A forma visceral pode ocorrer com alterações macroscópicas neurais pouco perceptíveis ou ausentes. Quando há envolvimento do sistema nervoso central (cérebro e cerebelo), linfócitos inflamatórios se infiltram ao redor dos vasos. Posteriormente, são substituídos por linfoblastos neoplásicos que invadem também o parenquima adjacente.

A forma cutânea é caracterizada por infiltrações de linfoblastos nos folículos das penas. Quando a proliferação é intensa, pode invadir a epiderme e causar ulcerações [17], que, presentes na pele da região da cabeça (periocular), podem ser confundidas com bouba aviária, sendo importante a histopatologia para o diagnóstico diferencial.

A forma clássica de DM pode ser suspeita em aves, especialmente galinhas, com paralisia de pernas (mais comum unilateral) (Fig. 1), asas, pescoço e outros, especialmente em aves não vacinadas. As alterações nos nervos podem ser caracterizadas por aumento localizado ou simétrico no diâmetro do nervo, com hiperemia e/ou hemorragia (Fig. 2).

Estes são quadros comuns em galinhas de fundo de quintal ou de subsistência. Em falhas vacinais ou depressão imune, em frangos de corte ou frangas pré-postura, as lesões de pele, com folículos das penas aumentados e/ou hemorrágicos, podem ser sugestivas, especialmente se encontrados tumores em vísceras.

Os tecidos acometidos devem ser enviados para histopatologia, para a observação de infiltrados de células linfoblásticas pleomórficas (diagnóstico diferencial de leucose linfoide, com células linfoblásticas monomórficas). Na forma inflamatória, pequenos linfócitos e plasmócitos também estão presentes.
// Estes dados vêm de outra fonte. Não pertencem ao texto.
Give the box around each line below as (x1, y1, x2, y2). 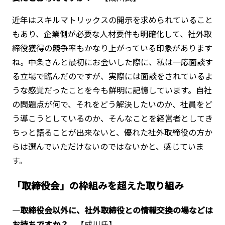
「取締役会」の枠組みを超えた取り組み (12, 178, 184, 192)
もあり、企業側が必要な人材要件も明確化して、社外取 (12, 28, 212, 40)
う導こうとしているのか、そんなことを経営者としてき (12, 112, 213, 125)
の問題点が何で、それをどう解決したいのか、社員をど (12, 98, 212, 110)
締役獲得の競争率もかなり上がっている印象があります (12, 42, 212, 54)
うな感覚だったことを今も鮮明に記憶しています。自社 (12, 84, 212, 96)
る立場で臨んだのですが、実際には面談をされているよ (12, 70, 213, 82)
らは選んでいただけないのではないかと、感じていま (12, 140, 204, 153)

Por imuno-histoquímica, linfócitos T podem ser demonstrados nos tumores com anticorpos mono ou policlonais específicos para linfoblastos T, ou GaHV-2 pode ser detectado nos tecidos infectados, usando anticorpos dirigidos para antígenos virais [12, 17, 18]. Na doença de Marek, os tumores são de origem linfoblástica T e diferentes de linfoblastos B presentes na leucose linfoide [18].
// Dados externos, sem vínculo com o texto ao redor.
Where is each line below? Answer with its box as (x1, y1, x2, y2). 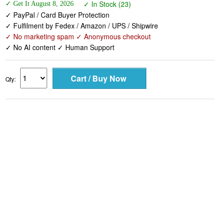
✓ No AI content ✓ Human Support (5, 42, 115, 53)
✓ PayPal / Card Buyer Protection (5, 10, 110, 20)
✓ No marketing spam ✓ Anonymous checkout (5, 31, 151, 42)
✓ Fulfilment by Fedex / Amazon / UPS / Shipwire (5, 21, 159, 31)
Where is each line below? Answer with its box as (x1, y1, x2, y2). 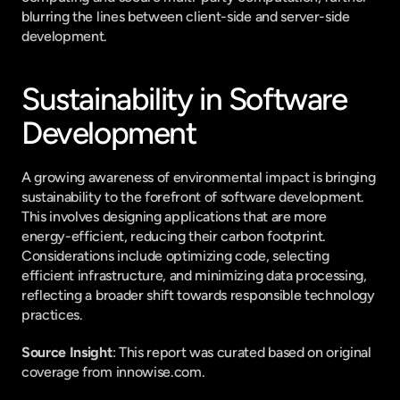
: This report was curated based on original (112, 344, 371, 361)
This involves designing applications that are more (21, 208, 327, 225)
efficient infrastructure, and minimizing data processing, (21, 267, 367, 284)
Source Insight (21, 344, 112, 361)
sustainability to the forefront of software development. (21, 188, 365, 205)
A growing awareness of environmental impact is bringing (21, 169, 376, 186)
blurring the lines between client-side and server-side (21, 8, 350, 25)
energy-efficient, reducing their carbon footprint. (21, 228, 326, 245)
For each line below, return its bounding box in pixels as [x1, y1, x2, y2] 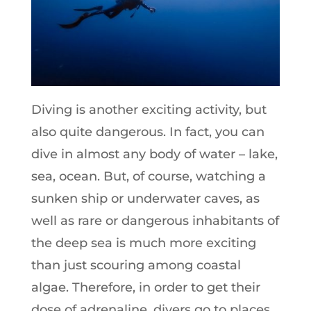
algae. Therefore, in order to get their [31, 280, 260, 296]
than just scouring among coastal [31, 258, 241, 274]
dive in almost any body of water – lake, [31, 146, 278, 162]
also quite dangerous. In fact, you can [31, 124, 264, 140]
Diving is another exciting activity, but [31, 102, 267, 118]
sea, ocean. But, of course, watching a [31, 169, 266, 185]
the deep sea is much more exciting [31, 235, 256, 251]
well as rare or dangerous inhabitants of [31, 213, 279, 229]
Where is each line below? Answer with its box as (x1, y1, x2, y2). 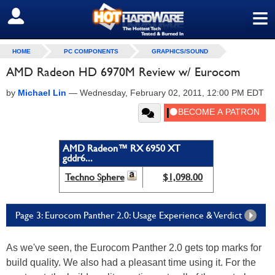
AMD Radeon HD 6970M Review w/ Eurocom (6, 64, 240, 79)
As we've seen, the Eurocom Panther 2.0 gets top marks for (6, 242, 261, 253)
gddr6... (62, 152, 93, 164)
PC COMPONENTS (64, 48, 118, 55)
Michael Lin (18, 88, 66, 98)
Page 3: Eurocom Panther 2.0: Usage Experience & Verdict (15, 209, 242, 221)
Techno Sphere (64, 171, 125, 183)
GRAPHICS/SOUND (152, 48, 208, 55)
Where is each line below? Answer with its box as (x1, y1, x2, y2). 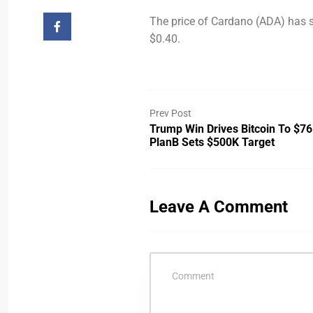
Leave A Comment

Reações em cadeia pela polimerase (PCR) estão descritas para a amplificação de segmentos de genes que codificam proteínas estruturais e não estruturais de GaHV-2 [1, 3, 8, 12, 17, 20, 22]. PCR com oligonucleotídeos específicos, por exemplo, dirigidos para a amplificação dos genes que codificam as glicoproteínas B, C, D, timidina quinase (TK) ou a proteína da célula infectada (ICP-4 – infected cell protein 4) [1, 3, 12, 17], permitem a confirmação da presença viral.

O GaHV-2 pode ser isolado dos tecidos infectados em ovos embrionados (membrana corioalantoide) [19] e em monocamadas primárias ou de linhagens contínuas [18]. Os isolados podem ser classificados quanto ao patotipo, uma vez que há diferenças em patogenicidade entre estirpes do sorotipo 1 [12, 17, 21].

A vacinação contra a DM é obrigatória para todas as galinhas e frangos industriais no Brasil [4] e tem resultado em controle muito eficiente da ocorrência da doença. A vacinação in ovo é feita no 18º dia de incubação (ou seja, antes da eclosão), e a vacinação do primeiro dia de vida (ainda no incubatório) é feita via subcutânea.

As vacinas contra a DM utilizadas no Brasil são sempre vivas, simples ou combinadas, e com um mínimo de 1.500 unidades formadoras de placas. Há vacinas preparadas com estirpes do GaHV-2 sorotipo 1 atenuadas (por exemplo, CVI988/Rispens), sorotipo 2 (por exemplo, SB1) naturalmente não patogênicas, ou vacina do sorotipo 3, herpesvírus de perus (HVT, herpesvirus of turkeys).

As vacinas com HVT são as mais comumente utilizadas, preparadas com a estirpe FC126, relacionada antigenicamente ao GaHV-2, e podem ser conservadas liofilizadas (sublimação a -40°C) ou em nitrogênio líquido (vírus associado à célula). Todas as vacinas com estirpes de GaHV-2 são associadas à célula e mantidas em nitrogênio líquido [12, 17].